Nelle zone paesisticamente vincolate è inibita, in assenza della prescritta autorizzazione, ogni modificazione dell'assetto del territorio, attuata attraverso lavori di qualsiasi genere consistenti sia in opere edilizie sia in altre attività antropiche (ad eccezione degli interventi edilizi consistenti nella manutenzione, ordinaria e straordinaria, nel consolidamento statico o restauro conservativo, nonchè dell'esercizio dell'attività agro-silvo-pastorale, purchè non vengano alterati lo stato dei luoghi e l'aspetto esteriore degli edifici nè l'assetto idrogeologico).

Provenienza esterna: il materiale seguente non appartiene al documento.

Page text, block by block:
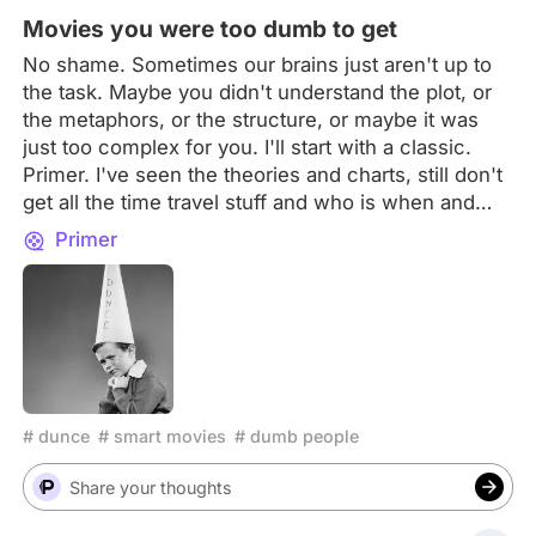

Nella fattispecie, tenuto conto delle caratteristiche oggettive dell'opera realizzata, è fuori discussione la configurazione di un'effettiva messa in pericolo del paesaggio, oggettivamente insita nella minaccia ad esso portata, valutabile e valutata come tale ex ante. Le opere medesime, già in astratto e prima della toro realizzazione, si prospettavano oggettivamente idonee a compromettere i valori paesistici e ciò in quanto esse intrinsecamente erano riconducibili a quell'attività di modificazione dell'assetto ambientate in relazione alla quale il regime autorizzatorio si pone come necessario ed ineludibile.

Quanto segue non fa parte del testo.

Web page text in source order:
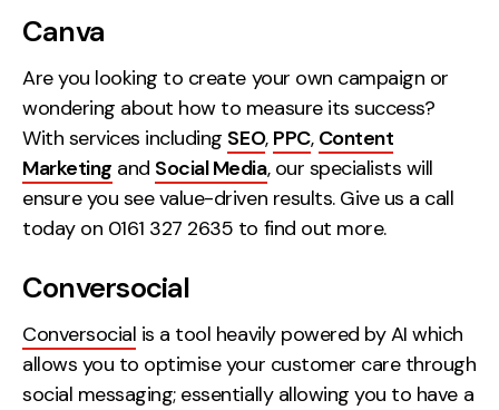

5. L'ordine di rimessione in pristino dello stato originario dei luoghi a spese del condannato, già previsto dalla L. n. 431 del 1985, art. 1 sexies, comma 2 (ed attualmente dal D.Lgs. n. 42 del 2004, art. 181), si pone come atto dovuto per il giudice, non suscettibile di valutazioni discrezionali e del tutto indipendente ed autonomo rispetto alle previsioni della disciplina urbanistica ed edilizia.

La Corte Costituzionale ha affermato che esso costituisce un obbligo a carico del giudice - imposto per la più incisiva tutela di un interesse primario della collettività per la salvaguardia del valore ambientale presidiato dalla norma che lo prevede - e si colloca su un piano diverso ed autonomo rispetto a quello dei poteri della Pubblica Amministrazione e delle valutazioni della stessa, configurandosi quale conseguenza necessaria sia dell'esigenza di recuperare l'integrità dell'interesse tutelato, sia del giudizio di disvalore che il legislatore ha dato all'attuazione di interventi modificativi del territorio in zone di particolare interesse ambientale (Corte Cost., sentenza 20.7.1994, n. 318).

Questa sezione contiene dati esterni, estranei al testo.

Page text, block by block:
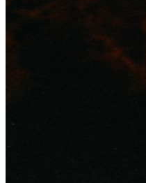
help@ticketweb.ca for
Experience:
https://
SALES ARE FINAL. NO
@INKEvents /
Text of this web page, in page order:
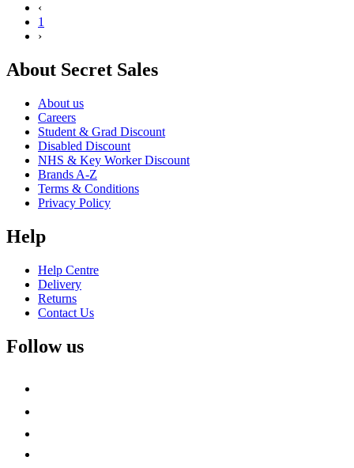
‹
1
›
About Secret Sales
About us
Careers
Student & Grad Discount
Disabled Discount
NHS & Key Worker Discount
Brands A-Z
Terms & Conditions
Privacy Policy
Help
Help Centre
Delivery
Returns
Contact Us
Follow us
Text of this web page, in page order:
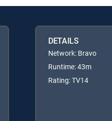
DETAILS
Network: Bravo
Runtime: 43m
Rating: TV14
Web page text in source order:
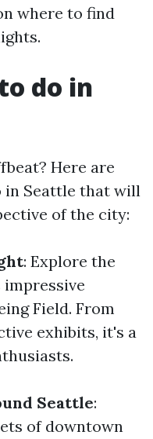
where to find
do in
Here are
in Seattle that will
of the city:
: Explore the
Field. From
exhibits, it's a
Seattle:
of downtown
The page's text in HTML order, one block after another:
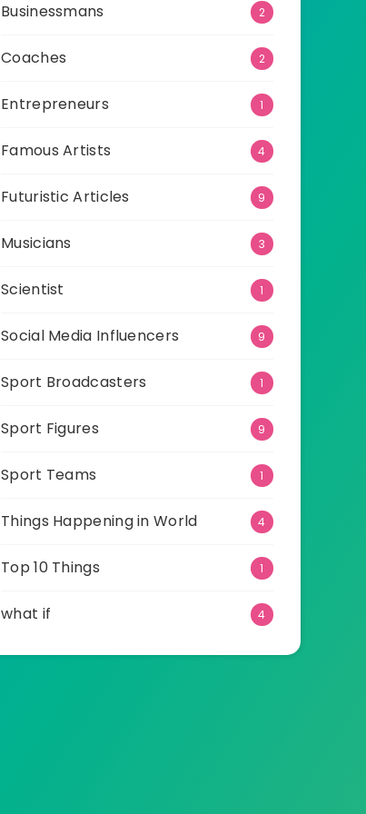
Businessmans 2
Coaches 2
Entrepreneurs 1
Famous Artists 4
Futuristic Articles 9
Musicians 3
Scientist 1
Social Media Influencers 9
Sport Broadcasters 1
Sport Figures 9
Sport Teams 1
Things Happening in World 4
Top 10 Things 1
what if 4
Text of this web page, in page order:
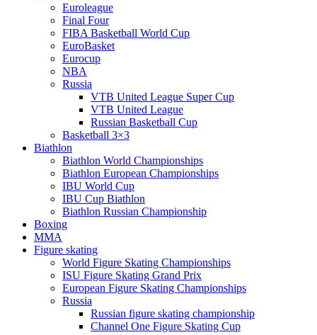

6. La inammissibilità del ricorso non consente il formarsi di un valido rapporto di impugnazione, per cui non può tenersi conto:

- della domanda di condono edilizio successivamente presentata dal ricorrente;

- della prescrizione dei reati Venuta eventualmente a scadere in epoca successiva alla pronuncia della sentenza impugnata ed alla presentazione del gravame (vedi Cass., Sez. Unite, 21.12.2000, a 32, ric. De Luca).

7. Tenuto conto della sentenza 13.6.2000, n. 186 della Corte Costituzionale e rilevato che non sussistono elementi per ritenere che "la parte abbia proposto il ricorso senza versare in colpa nella determinazione della causa di inammissibilità", alla declaratoria della stessa segue, a norma dell'art. 616 c.p.p., l'onere delle spese del procedimento nonchè quello del versamento di una somma, in favore della Cassa delle ammende, equitativamente fissata, in ragione dei motivi dedotti, nella misura di Euro 1000,00.

P.Q.M.

la Corte Suprema di Cassazione, visti gli artt. 607, 615 e 616 c.p.p., dichiara inammissibile il ricorso e condanna il ricorrente al pagamento delle spese processuali nonchè al versamento della somma di Euro mille/00 in favore della Cassa delle ammende.
Così deciso in Roma, il 8 giugno 2007.